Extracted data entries
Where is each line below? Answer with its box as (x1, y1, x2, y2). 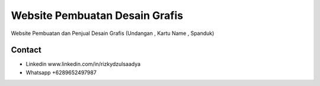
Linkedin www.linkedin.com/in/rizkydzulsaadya (25, 60, 141, 68)
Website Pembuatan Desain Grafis (11, 9, 184, 22)
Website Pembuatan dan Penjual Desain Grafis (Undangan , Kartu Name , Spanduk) (11, 30, 215, 37)
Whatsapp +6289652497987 (25, 69, 97, 76)
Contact (11, 45, 41, 55)
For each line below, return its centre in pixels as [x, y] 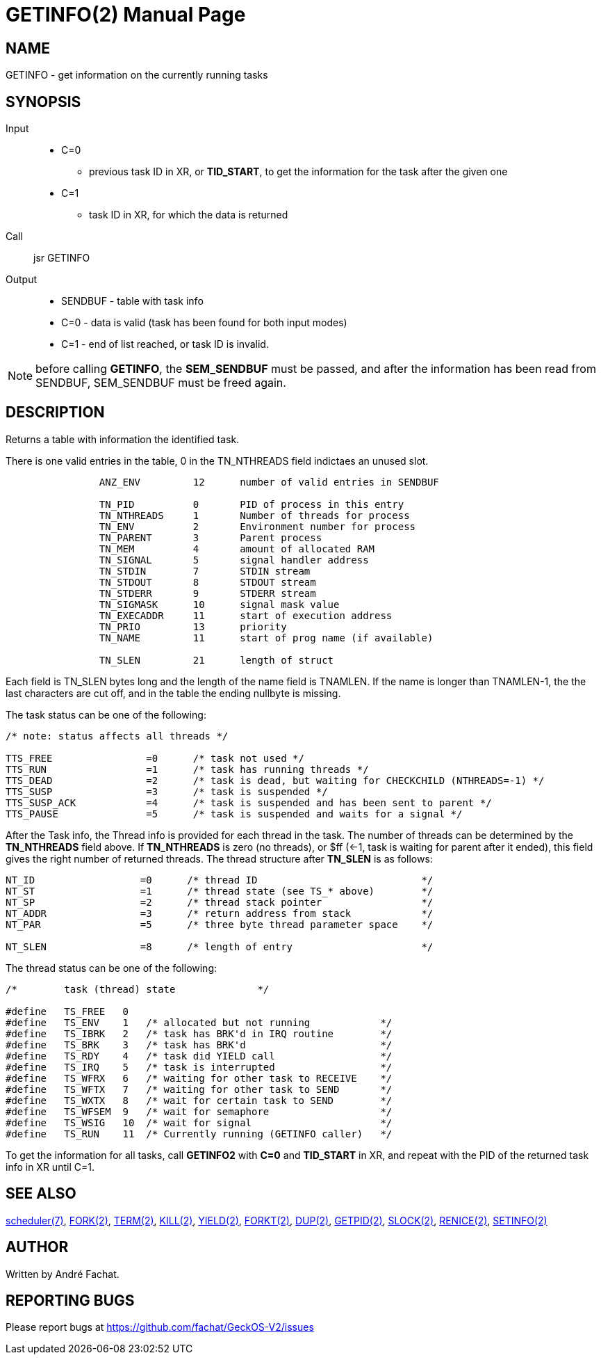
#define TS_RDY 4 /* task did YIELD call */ [199, 1056]
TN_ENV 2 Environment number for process [257, 526]
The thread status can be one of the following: [112, 968]
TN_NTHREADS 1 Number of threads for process [254, 515]
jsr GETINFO [62, 258]
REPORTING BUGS [70, 1300]
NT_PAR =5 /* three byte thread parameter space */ [220, 924]
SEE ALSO [41, 1194]
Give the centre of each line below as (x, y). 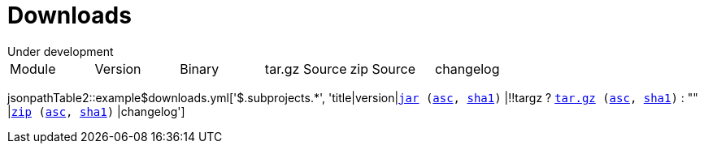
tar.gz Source (306, 69)
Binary (200, 69)
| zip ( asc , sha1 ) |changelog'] (96, 111)
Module (33, 69)
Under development (61, 51)
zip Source (382, 69)
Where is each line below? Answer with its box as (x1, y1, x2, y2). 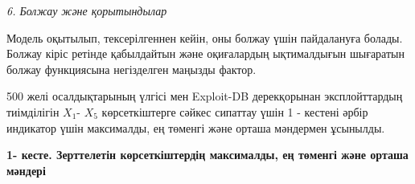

== Your objective ==
Copy each line of the records containing the string "Desain".

== Response to this exercise ==
Website Pembuatan Desain Grafis (11, 9, 184, 22)
Website Pembuatan dan Penjual Desain Grafis (Undangan , Kartu Name , Spanduk) (11, 30, 215, 37)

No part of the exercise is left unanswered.